In this issue of Blood, Xiang et al identify a novel mechanism, involving activation of the polyol pathway and repression of microRNA-24 (miR-24), through which hyperglycemia augments von Willebrand factor (VWF) expression and secretion.1

Aldose reductase-mediated effects of hyperglycemia on the coagulation system. Flux of glucose via aldose reductase into the polyol pathway generates ROS. ROS formation depresses miR-24, which releases this miRNA’s block on VWF secretion and results in elevated VWF plasma levels. Aldose reductase-mediated ROS formation also causes platelet hyperreactivity and mitochondrial damage. Red lines, negative regulation; black arrows, positive regulation. Professional illustration by Patrick Lane, ScEYEnce Studios.

Hyperglycemia alters glucose metabolism profoundly. Increased flux of glucose into the polyol pathway, when the capacity of the glycolytic pathway is saturated, is one of the major metabolic changes that has been associated with the development of diabetic complications.2 The enzymes aldose reductase and sorbitol dehydrogenase generate sorbitol and fructose in processes that use nicotinamide adenosine dinucleotide phosphate (NADPH) and nicotinamide adenine dinucleotide (NAD+) as cofactors. As increasing amounts of glucose enter the polyol pathway, 2 major mechanisms lead to an increase in oxidant stress: (1) the augmented formation of NADH leads to the production of reactive oxygen species (ROS) by NADH oxidase, and (2) the depletion of NADPH causes reduction of cytosolic glutathione levels, impairing the antioxidant defense system of the cell. Xiang et al discover that polyol pathway-mediated oxidant stress represses miR-24, which leads to elevated plasma VWF concentrations in hyperglycemia (see figure).1 Previous work conducted in the same laboratory showed that polyol-mediated oxidant stress also contributes to platelet hyperreactivity and platelet mitochondrial damage in diabetic patients (see figure).3,4

Mature VWF mediates platelet adhesion and aggregation and stabilizes blood coagulation factor VIII.5 Elevated VWF levels have been associated with arterial thrombosis6 and poor glycemic control.7 However, whether and how high glucose might cause upregulation of VWF remain unknown.

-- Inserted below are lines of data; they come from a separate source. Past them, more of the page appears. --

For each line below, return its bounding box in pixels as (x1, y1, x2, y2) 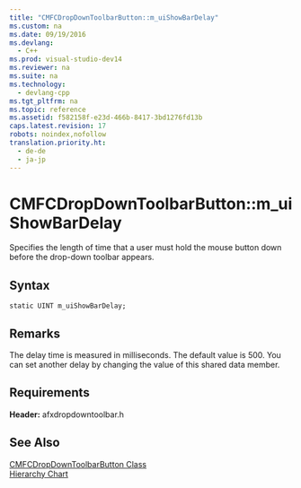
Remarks (9, 326, 61, 341)
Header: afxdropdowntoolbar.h (9, 409, 124, 420)
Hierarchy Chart (9, 468, 69, 479)
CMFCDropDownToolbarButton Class (9, 458, 146, 469)
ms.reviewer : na (9, 64, 70, 73)
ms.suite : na (9, 72, 58, 81)
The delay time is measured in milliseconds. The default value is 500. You (9, 350, 281, 361)
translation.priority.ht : (9, 138, 106, 147)
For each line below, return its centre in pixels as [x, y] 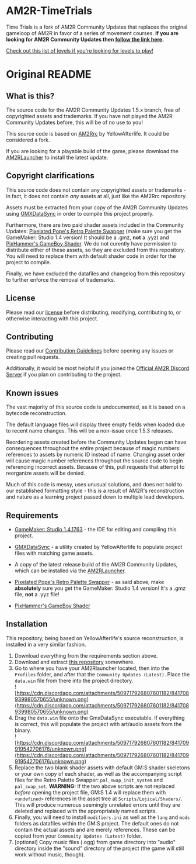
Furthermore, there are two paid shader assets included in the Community [95, 225]
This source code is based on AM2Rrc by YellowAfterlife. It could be [88, 133]
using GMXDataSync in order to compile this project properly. [80, 213]
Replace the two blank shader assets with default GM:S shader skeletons [102, 768]
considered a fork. [28, 140]
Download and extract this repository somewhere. [75, 662]
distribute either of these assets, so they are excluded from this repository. [96, 250]
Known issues [32, 393]
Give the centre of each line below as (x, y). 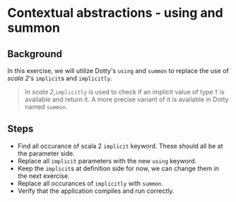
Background (35, 54)
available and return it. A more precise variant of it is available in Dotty (126, 99)
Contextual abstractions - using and (116, 13)
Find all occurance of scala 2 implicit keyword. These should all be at (120, 146)
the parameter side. (46, 153)
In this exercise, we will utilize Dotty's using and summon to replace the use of (118, 71)
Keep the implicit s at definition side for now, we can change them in (118, 168)
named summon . (46, 107)
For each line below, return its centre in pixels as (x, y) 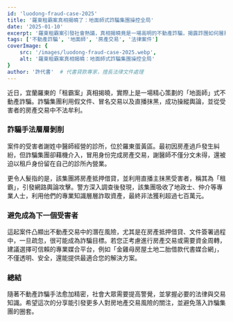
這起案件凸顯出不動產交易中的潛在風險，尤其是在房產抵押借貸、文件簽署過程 (116, 232)
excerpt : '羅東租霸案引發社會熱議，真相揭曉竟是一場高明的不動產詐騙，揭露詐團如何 (113, 33)
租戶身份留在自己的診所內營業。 (65, 163)
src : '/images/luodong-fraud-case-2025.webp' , (88, 53)
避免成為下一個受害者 (43, 215)
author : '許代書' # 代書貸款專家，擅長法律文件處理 (76, 72)
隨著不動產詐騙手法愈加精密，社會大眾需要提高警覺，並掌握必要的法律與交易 (116, 294)
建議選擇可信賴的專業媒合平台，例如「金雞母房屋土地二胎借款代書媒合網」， (115, 249)
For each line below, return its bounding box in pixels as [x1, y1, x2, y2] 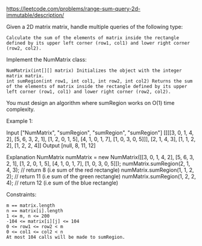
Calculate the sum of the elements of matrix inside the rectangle [6, 35, 180, 41]
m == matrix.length [6, 203, 55, 209]
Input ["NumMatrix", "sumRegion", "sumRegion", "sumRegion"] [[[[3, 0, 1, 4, [6, 129, 194, 136]
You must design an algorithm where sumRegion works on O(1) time [6, 99, 175, 106]
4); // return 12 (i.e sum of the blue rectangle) [6, 179, 119, 186]
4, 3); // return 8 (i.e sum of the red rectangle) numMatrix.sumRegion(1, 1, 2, [6, 166, 194, 174]
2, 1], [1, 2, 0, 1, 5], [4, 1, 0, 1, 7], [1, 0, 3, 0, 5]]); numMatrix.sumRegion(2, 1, [6, 160, 191, 167]
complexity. [6, 106, 35, 113]
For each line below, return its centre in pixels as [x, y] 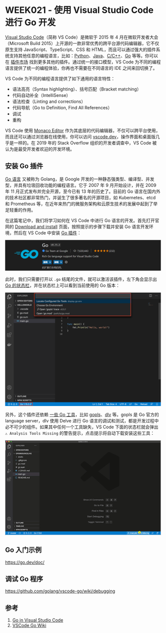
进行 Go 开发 [30, 23]
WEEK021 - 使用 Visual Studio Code [80, 10]
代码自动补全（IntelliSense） [41, 95]
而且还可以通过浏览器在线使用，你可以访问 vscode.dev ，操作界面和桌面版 [80, 136]
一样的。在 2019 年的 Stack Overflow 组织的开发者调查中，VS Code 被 [85, 143]
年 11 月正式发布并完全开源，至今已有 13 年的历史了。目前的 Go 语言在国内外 [83, 191]
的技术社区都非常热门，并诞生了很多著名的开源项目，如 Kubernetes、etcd [80, 197]
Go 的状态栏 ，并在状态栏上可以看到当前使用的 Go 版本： [62, 285]
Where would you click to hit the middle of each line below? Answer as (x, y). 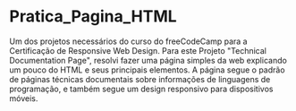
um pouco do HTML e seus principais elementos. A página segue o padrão (147, 70)
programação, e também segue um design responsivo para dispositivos (141, 89)
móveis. (24, 98)
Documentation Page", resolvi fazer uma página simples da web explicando (148, 60)
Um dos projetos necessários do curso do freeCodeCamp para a (128, 41)
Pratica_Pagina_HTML (93, 17)
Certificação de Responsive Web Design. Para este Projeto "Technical (138, 50)
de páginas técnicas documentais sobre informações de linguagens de (140, 79)
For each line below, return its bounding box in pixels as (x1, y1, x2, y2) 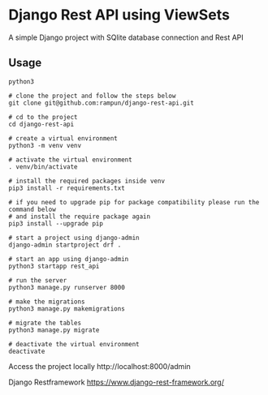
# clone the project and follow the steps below (8, 92, 176, 100)
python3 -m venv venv (8, 141, 82, 149)
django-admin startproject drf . (8, 241, 122, 249)
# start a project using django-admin (8, 234, 140, 242)
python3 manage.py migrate (8, 326, 100, 334)
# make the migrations (8, 298, 85, 306)
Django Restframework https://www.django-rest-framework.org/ (8, 377, 225, 387)
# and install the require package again (8, 213, 151, 221)
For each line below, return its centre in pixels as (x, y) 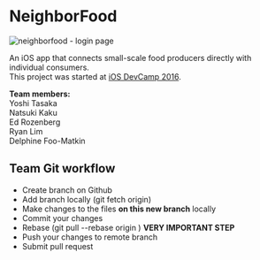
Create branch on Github (67, 190)
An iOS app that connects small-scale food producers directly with (130, 57)
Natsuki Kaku (33, 112)
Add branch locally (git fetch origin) (87, 199)
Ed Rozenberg (35, 122)
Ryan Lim (26, 131)
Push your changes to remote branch (90, 237)
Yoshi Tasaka (33, 103)
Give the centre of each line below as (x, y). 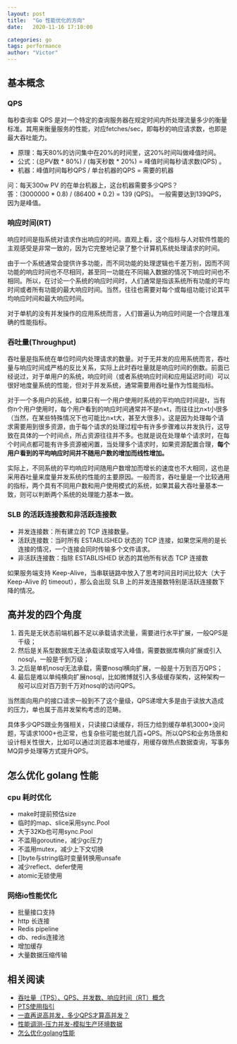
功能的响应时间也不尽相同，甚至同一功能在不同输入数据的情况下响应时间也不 (119, 271)
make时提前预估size (47, 814)
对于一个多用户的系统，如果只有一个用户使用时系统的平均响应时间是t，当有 (116, 400)
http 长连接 (34, 921)
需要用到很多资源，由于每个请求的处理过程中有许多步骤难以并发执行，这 (118, 426)
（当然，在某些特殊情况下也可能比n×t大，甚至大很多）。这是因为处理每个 (113, 418)
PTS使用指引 (36, 1007)
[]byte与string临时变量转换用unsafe (69, 858)
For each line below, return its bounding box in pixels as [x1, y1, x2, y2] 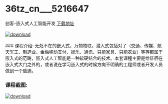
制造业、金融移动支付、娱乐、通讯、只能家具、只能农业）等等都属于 [22, 49, 163, 55]
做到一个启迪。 [5, 67, 36, 73]
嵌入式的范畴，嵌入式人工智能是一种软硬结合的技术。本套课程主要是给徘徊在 [5, 55, 163, 61]
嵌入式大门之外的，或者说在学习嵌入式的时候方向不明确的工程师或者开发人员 [5, 61, 163, 67]
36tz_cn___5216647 [5, 3, 89, 15]
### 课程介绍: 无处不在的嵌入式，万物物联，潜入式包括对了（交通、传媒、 [5, 42, 157, 48]
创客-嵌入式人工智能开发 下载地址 [5, 20, 74, 26]
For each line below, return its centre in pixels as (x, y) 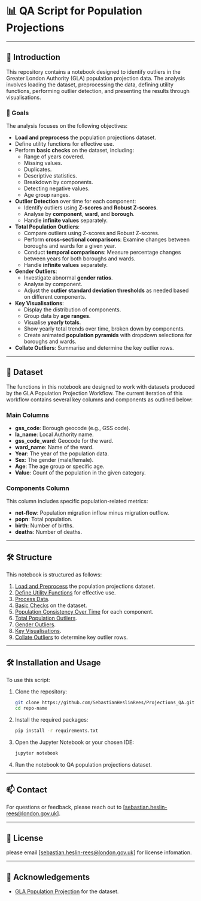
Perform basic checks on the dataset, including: (74, 151)
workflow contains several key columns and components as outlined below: (100, 400)
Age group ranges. (47, 195)
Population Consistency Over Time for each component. (84, 612)
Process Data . (32, 599)
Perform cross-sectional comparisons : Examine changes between (107, 239)
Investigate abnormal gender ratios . (68, 278)
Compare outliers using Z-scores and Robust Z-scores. (92, 233)
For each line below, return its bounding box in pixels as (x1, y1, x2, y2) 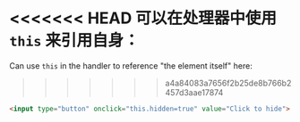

Xiang et al hypothesized that miRNAs might be involved in the regulation of VWF and screened 29 candidate miRNAs in reporter gene assays using either the human or the mouse VWF 3′ untranslated region (3′UTR). Although miR-24 was not the only hit, it was the miRNA with the most pronounced effects on both mouse and human VWF 3′UTR activity. As expected, circulating miR-24 levels were reduced and plasma VWF levels elevated in patients with type 1 and type 2 diabetes compared with age- and sex-matched healthy controls.7,8 Importantly, mouse biology recapitulated the observations in humans faithfully. Three diabetic mouse models showed decreased miR-24 and increased VWF levels.

Xiang et al exploited the conservation of miR-24 to conduct a series of loss- and gain-of-function experiments in mice using anti-miRNAs and miRNA mimics. These experiments revealed the causal links among repression of miR-24, increase in VWF expression, and propensity for thrombosis. Experiments in cells showed that miR-24 regulated multiple events in VWF biosynthesis, maturation, and secretion, which may all contribute to the increase in VWF plasma levels when miR-24 is repressed. Repression of miR-24 by high glucose was reversed by an inhibitor of the rate-limiting enzyme in the polyol pathway: aldose reductase. Experiments with the aldose reductase inhibitor also revealed that c-Myc was activated by glucose flux through the polyol pathway and knockdown of c-Myc in turn increased miR-24 levels with remarkable specificity.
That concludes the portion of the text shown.